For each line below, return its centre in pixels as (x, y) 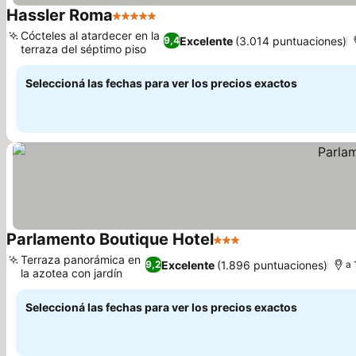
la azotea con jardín (72, 273)
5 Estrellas (143, 24)
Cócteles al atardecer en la (90, 35)
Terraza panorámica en (81, 259)
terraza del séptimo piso (83, 49)
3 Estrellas (244, 248)
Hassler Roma (60, 15)
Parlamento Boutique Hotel (110, 239)
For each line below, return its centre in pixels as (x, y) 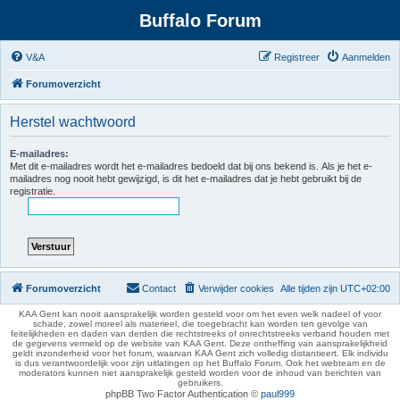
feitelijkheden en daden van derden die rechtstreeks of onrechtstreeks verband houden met (200, 333)
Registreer (297, 57)
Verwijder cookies (236, 288)
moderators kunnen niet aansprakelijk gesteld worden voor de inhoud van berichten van (200, 373)
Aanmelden (366, 57)
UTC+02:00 (365, 288)
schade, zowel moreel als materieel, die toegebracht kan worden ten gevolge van (200, 324)
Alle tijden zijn (310, 288)
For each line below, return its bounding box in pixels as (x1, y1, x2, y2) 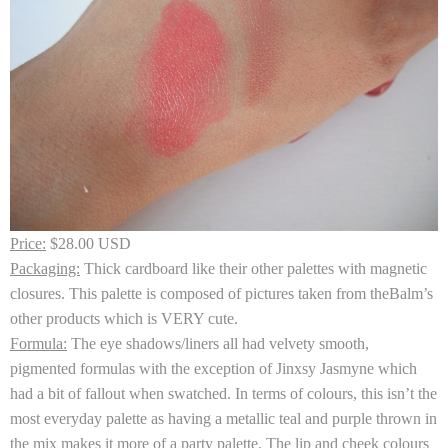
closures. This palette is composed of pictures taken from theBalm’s (10, 285, 433, 302)
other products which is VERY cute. (10, 310, 238, 327)
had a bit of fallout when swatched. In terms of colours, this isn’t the (10, 385, 437, 402)
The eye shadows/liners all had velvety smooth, (67, 335, 369, 352)
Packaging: (10, 260, 80, 277)
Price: (10, 235, 46, 252)
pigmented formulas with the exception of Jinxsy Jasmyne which (10, 360, 417, 377)
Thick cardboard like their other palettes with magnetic (80, 260, 427, 277)
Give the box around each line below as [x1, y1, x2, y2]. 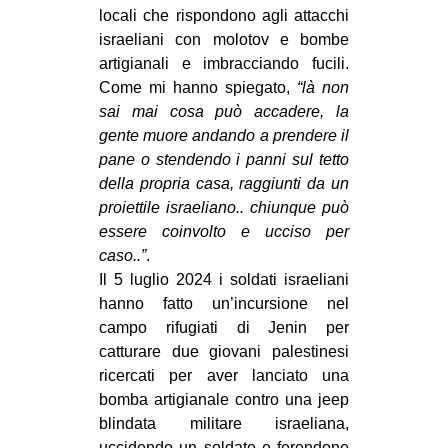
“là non [297, 78, 349, 96]
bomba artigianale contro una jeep [99, 390, 349, 408]
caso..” [99, 246, 146, 264]
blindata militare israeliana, [99, 414, 349, 432]
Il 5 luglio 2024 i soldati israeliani [99, 270, 349, 288]
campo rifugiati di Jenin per [99, 318, 349, 336]
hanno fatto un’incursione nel [99, 294, 349, 312]
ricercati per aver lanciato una [99, 366, 349, 384]
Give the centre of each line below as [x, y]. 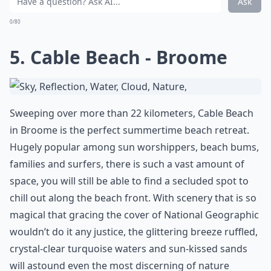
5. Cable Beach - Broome [119, 57]
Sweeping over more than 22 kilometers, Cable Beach [132, 113]
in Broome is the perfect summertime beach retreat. [129, 130]
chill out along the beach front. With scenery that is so [133, 198]
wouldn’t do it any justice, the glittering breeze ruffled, [134, 232]
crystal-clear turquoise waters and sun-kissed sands [129, 249]
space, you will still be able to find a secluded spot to [129, 181]
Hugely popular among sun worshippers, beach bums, [134, 147]
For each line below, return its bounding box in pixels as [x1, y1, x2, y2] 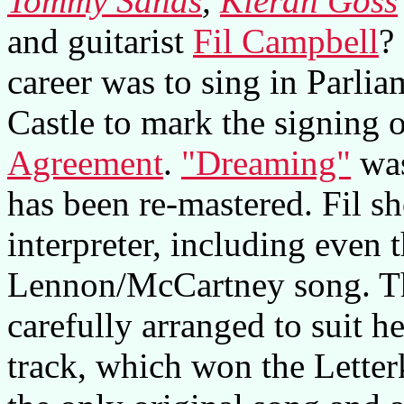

━━━

» **Assigned task**
Check each line of the listing for the word "other". Report how many lines have it, and nothing more.

» **Solution for this problem**
2